● WHAT THE TASK ASKS
When you repeat the entries below, please keep them exact and leave out the pictures.

● DATASET
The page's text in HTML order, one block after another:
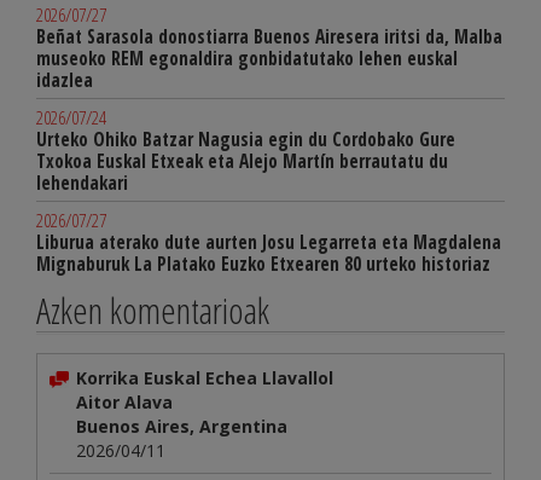
2026/07/27
Beñat Sarasola donostiarra Buenos Airesera iritsi da, Malba
museoko REM egonaldira gonbidatutako lehen euskal
idazlea
2026/07/24
Urteko Ohiko Batzar Nagusia egin du Cordobako Gure
Txokoa Euskal Etxeak eta Alejo Martín berrautatu du
lehendakari
2026/07/27
Liburua aterako dute aurten Josu Legarreta eta Magdalena
Mignaburuk La Platako Euzko Etxearen 80 urteko historiaz
Azken komentarioak
Korrika Euskal Echea Llavallol
Aitor Alava
Buenos Aires, Argentina
2026/04/11
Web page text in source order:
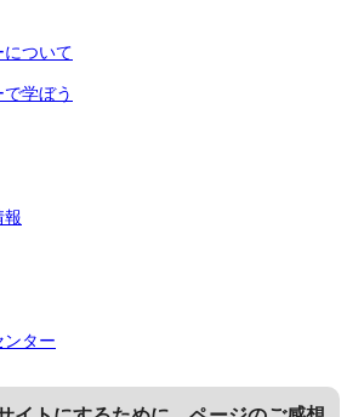
ついて
学ぼう
報
ンター
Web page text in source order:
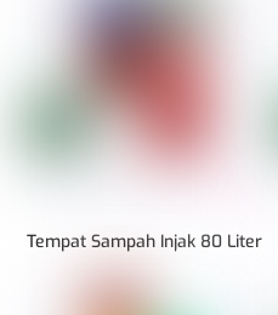
Tempat Sampah Injak 80 Liter
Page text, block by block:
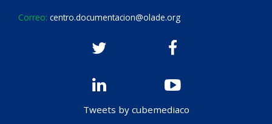
Correo: centro.documentacion@olade.org
Tweets by cubemediaco
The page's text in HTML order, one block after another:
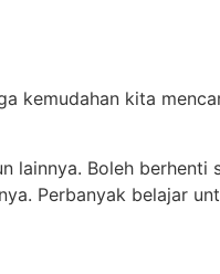
kemudahan kita
lainnya. Boleh berhenti
Perbanyak belajar
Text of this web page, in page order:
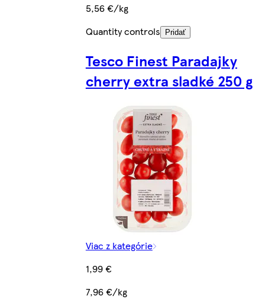
5,56 €/kg
Quantity controls
Pridať
Tesco Finest Paradajky
cherry extra sladké 250 g
Viac z kategórie
1,99 €
7,96 €/kg
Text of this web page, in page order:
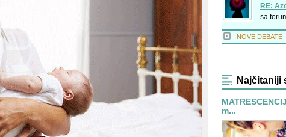
RE:
sa
NOVE DEBATE
Najčitaniji
m...
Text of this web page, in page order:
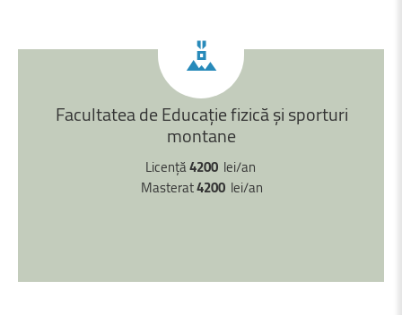
FacultateadeEducațiefizicăşisporturi
montane
Licență4200lei/an
Masterat4200 lei/an
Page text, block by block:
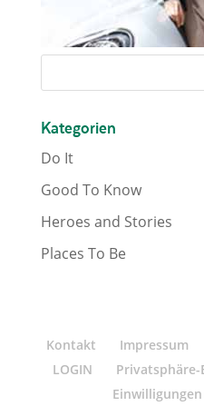
Kategorien
Do It
Good To Know
Heroes and Stories
Places To Be
Kontakt Impressum
LOGIN
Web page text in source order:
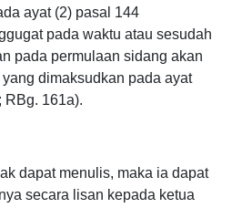
ayat (2) pasal 144
pada waktu atau sesudah
pada permulaan sidang akan
dimaksudkan pada ayat
RBg. 161a).
dapat menulis, maka ia dapat
secara lisan kepada ketua
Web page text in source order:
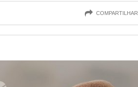
COMPARTILHAR
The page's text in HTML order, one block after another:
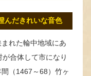
んだきれいな音色
れた輪中地域にあ
合体して市になり
（1467～68）竹ヶ
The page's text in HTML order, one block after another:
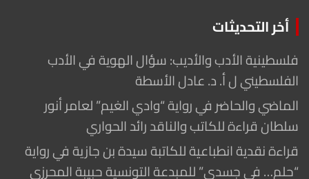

● EXPECTED ANSWER
The page's text in HTML order, one block after another:
2026/07/27
Beñat Sarasola donostiarra Buenos Airesera iritsi da, Malba
museoko REM egonaldira gonbidatutako lehen euskal
idazlea
2026/07/24
Urteko Ohiko Batzar Nagusia egin du Cordobako Gure
Txokoa Euskal Etxeak eta Alejo Martín berrautatu du
lehendakari
2026/07/27
Liburua aterako dute aurten Josu Legarreta eta Magdalena
Mignaburuk La Platako Euzko Etxearen 80 urteko historiaz
Azken komentarioak
Korrika Euskal Echea Llavallol
Aitor Alava
Buenos Aires, Argentina
2026/04/11
Web page text in source order:
ついて
学ぼう
報
ンター
Web page text in source order:
Tempat Sampah Injak 80 Liter
Page text, block by block:
Correo: centro.documentacion@olade.org
Tweets by cubemediaco
The page's text in HTML order, one block after another:
kemudahan kita
lainnya. Boleh berhenti
Perbanyak belajar
Text of this web page, in page order:
5,56 €/kg
Quantity controls
Pridať
Tesco Finest Paradajky
cherry extra sladké 250 g
Viac z kategórie
1,99 €
7,96 €/kg
Text of this web page, in page order:
RE:
sa
NOVE DEBATE
Najčitaniji
m...
Text of this web page, in page order:
FacultateadeEducațiefizicăşisporturi
montane
Licență4200lei/an
Masterat4200 lei/an
Page text, block by block:
Kategorien
Do It
Good To Know
Heroes and Stories
Places To Be
Kontakt Impressum
LOGIN
Web page text in source order:
ayat (2) pasal 144
pada waktu atau sesudah
pada permulaan sidang akan
dimaksudkan pada ayat
RBg. 161a).
dapat menulis, maka ia dapat
secara lisan kepada ketua
Web page text in source order:
COMPARTILHAR
The page's text in HTML order, one block after another:
んだきれいな音色
れた輪中地域にあ
合体して市になり
（1467～68）竹ヶ
The page's text in HTML order, one block after another:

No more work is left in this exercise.